Glass Separation Process for Recycling of Solar Photovoltaic Panels by Microwave Heating

Abstract

Installations of solar photovoltaic (PV) and collector modules have been increasing significantly in the past ten years and continued to do so in many countries, especially in Southeast Asia. For example, in Thailand, the Electricity Generating Authority of Thailand plans to install more than 2.72 GW of hydro-floating solar hybrid projects, encouraged by the country Power Development Plan (PDP2018). The project will be the most significant floating PV source in southeast Asia, having more than 1 million PV modules assembled. The approximate lifetime of a PV panel is about 25-30 years. Therefore, these solar PV wastes will be enormous at the end of life and may cause a big problem. Previous research showed many methods to delaminate solar panels.
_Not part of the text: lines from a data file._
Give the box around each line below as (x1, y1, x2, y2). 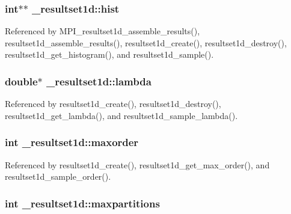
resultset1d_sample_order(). (5, 170, 111, 183)
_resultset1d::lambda (46, 73, 152, 88)
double (5, 73, 38, 88)
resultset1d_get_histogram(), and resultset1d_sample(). (5, 48, 214, 61)
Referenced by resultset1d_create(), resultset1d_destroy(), (5, 97, 221, 110)
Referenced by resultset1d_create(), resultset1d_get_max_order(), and (5, 158, 270, 171)
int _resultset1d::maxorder (5, 135, 139, 150)
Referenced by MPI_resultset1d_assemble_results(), (5, 25, 200, 37)
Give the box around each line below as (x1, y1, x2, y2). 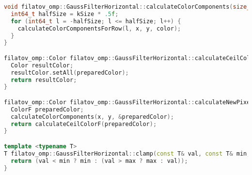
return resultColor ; (11, 76, 77, 83)
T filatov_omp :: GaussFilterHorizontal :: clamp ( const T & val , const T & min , (4, 150, 251, 157)
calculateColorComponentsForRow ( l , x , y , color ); (17, 25, 181, 32)
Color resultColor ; (11, 62, 74, 69)
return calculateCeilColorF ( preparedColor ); (11, 120, 157, 127)
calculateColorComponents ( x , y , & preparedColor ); (11, 113, 174, 120)
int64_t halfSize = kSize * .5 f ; (11, 10, 119, 17)
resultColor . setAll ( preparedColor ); (11, 69, 129, 76)
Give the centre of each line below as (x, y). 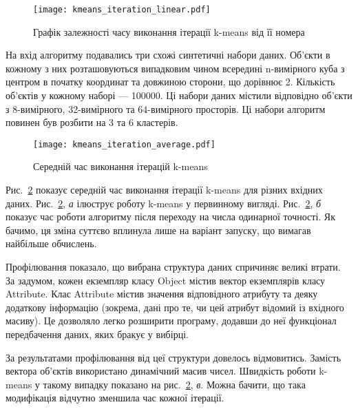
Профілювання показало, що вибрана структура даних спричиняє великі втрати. (173, 267)
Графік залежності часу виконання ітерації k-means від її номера (169, 31)
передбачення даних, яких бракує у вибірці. (97, 334)
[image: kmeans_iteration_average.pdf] (124, 144)
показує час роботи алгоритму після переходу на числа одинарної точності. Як (170, 217)
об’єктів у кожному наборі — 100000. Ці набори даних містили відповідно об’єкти (179, 95)
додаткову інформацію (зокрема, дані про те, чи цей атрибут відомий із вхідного (175, 307)
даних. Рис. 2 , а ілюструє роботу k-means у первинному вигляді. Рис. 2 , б (164, 203)
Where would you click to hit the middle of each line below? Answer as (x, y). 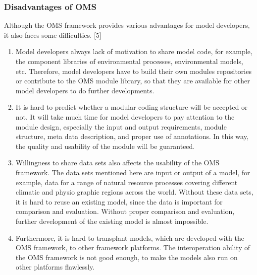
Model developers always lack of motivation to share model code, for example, (134, 51)
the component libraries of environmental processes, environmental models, (129, 61)
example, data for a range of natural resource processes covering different (127, 182)
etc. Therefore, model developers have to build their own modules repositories (133, 71)
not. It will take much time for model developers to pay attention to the (125, 116)
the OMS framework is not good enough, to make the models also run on (127, 257)
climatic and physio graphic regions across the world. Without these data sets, (134, 192)
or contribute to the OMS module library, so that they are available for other (133, 81)
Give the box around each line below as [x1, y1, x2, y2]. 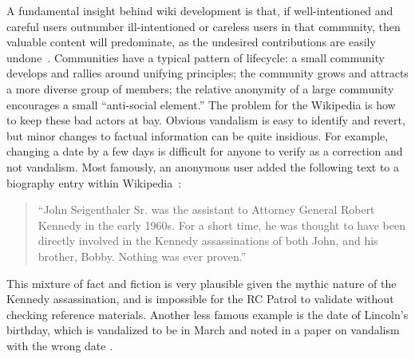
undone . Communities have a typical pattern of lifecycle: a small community [6, 49, 385, 65]
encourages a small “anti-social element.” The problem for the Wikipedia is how [6, 96, 396, 112]
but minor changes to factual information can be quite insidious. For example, [6, 127, 389, 144]
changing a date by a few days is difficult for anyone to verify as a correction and [6, 143, 403, 160]
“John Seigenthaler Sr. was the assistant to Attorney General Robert [38, 201, 375, 218]
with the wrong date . [6, 337, 113, 353]
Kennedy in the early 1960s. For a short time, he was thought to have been [38, 216, 405, 233]
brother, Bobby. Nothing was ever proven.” [38, 247, 247, 264]
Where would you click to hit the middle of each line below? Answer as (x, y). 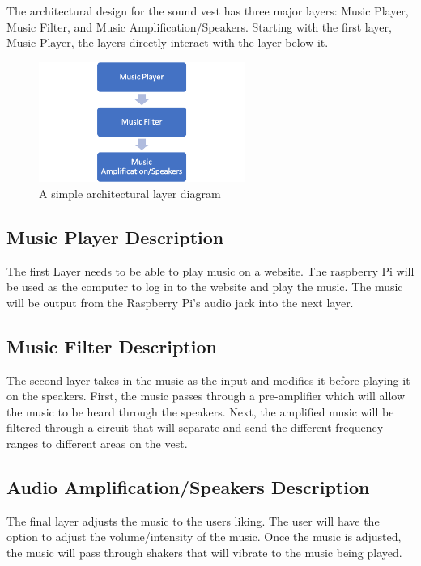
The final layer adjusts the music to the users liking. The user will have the (193, 520)
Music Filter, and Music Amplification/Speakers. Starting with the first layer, (199, 26)
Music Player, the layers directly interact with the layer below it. (168, 42)
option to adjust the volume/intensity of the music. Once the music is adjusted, (204, 536)
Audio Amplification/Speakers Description (188, 487)
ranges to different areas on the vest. (97, 444)
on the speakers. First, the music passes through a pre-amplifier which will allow (206, 396)
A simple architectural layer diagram (130, 193)
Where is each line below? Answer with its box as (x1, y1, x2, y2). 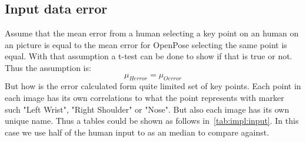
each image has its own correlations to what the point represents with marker (5, 91, 284, 103)
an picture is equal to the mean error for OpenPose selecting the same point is (5, 38, 287, 50)
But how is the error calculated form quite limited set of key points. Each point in (5, 80, 301, 92)
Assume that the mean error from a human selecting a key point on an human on (5, 27, 299, 39)
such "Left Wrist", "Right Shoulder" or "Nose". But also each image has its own (5, 103, 290, 115)
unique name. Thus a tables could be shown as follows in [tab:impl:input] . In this (5, 114, 299, 127)
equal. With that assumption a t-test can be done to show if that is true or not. (5, 50, 292, 62)
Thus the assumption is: (5, 61, 91, 73)
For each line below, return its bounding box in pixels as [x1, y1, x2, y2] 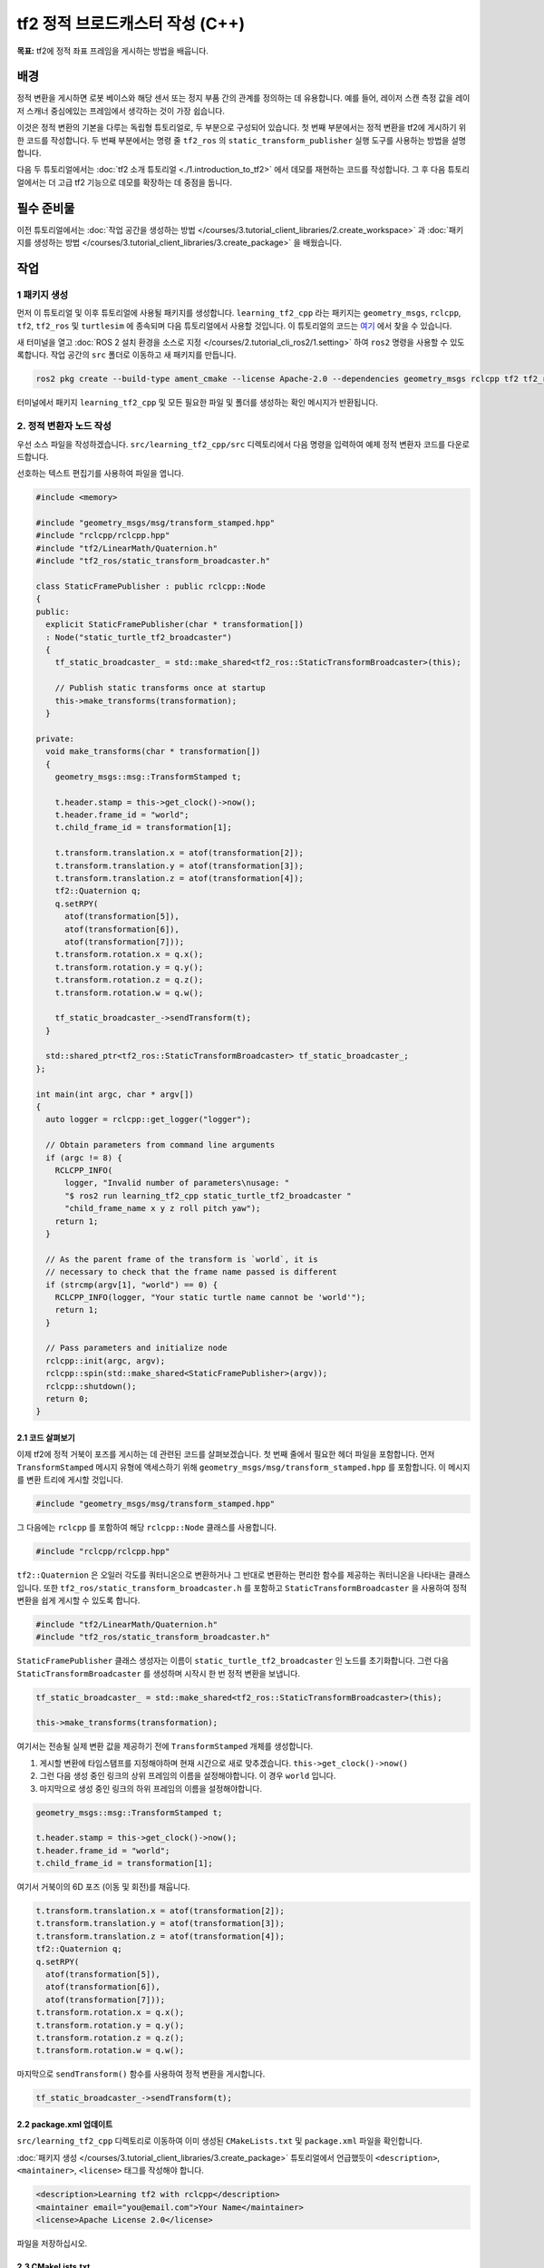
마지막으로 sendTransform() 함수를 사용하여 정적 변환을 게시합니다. [16, 2068, 266, 2079]
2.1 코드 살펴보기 [16, 1432, 76, 1443]
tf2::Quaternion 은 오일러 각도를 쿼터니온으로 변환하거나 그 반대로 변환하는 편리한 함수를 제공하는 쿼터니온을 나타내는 [16, 1569, 447, 1580]
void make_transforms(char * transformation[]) [45, 747, 261, 757]
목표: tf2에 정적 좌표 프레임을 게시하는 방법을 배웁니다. [16, 45, 209, 56]
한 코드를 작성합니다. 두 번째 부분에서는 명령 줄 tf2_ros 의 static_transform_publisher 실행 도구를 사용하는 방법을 [16, 134, 450, 145]
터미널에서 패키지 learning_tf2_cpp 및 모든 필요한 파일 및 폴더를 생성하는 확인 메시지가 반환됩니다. [16, 397, 378, 408]
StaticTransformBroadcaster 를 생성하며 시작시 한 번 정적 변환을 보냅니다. [16, 1667, 301, 1678]
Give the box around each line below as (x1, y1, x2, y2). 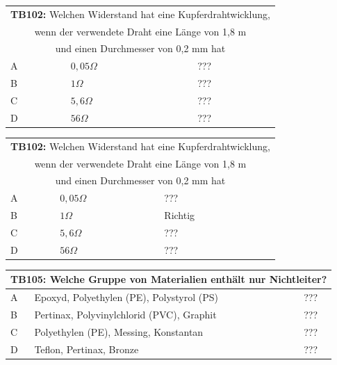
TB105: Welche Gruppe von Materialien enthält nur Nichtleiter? (10, 272, 327, 286)
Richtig (164, 208, 195, 222)
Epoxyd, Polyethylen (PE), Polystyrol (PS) (34, 290, 219, 305)
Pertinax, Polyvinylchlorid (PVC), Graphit (34, 307, 217, 321)
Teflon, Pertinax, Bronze (34, 341, 139, 356)
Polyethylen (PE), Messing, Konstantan (34, 324, 204, 339)

Still, some recommended that thermal practice such as radiofrequency heating is simple and has a low environmental impact and low operating costs. Unfortunately, it has a high installation cost and is hard to develop into commercialization. Therefore, in this work, a dielectric heating method using a microwave was deployed. After a crystalline-silicon cell PV was prepared, the microwave was launched at various times and power. Surface and spot temperatures and ethylene-vinyl acetate layer temperatures were measured and collected by a thermal imaging camera and digital thermometer with type K thermocouples. The force required to remove a glass pane was investigated by a force gauge using the experience standard. After heating the PV panel with a microwave, the results showed that removing the glass pane could be conveniently conducted easier than a non-heated panel by about 50-60% of the force. In summary, the microwave frequency appeared to be an attractive option for delaminating expired or damaged PV panels. In the future, the second life of PV panels after heating and delamination by microwave frequency should be further investigated to see if benefits may be obtained here.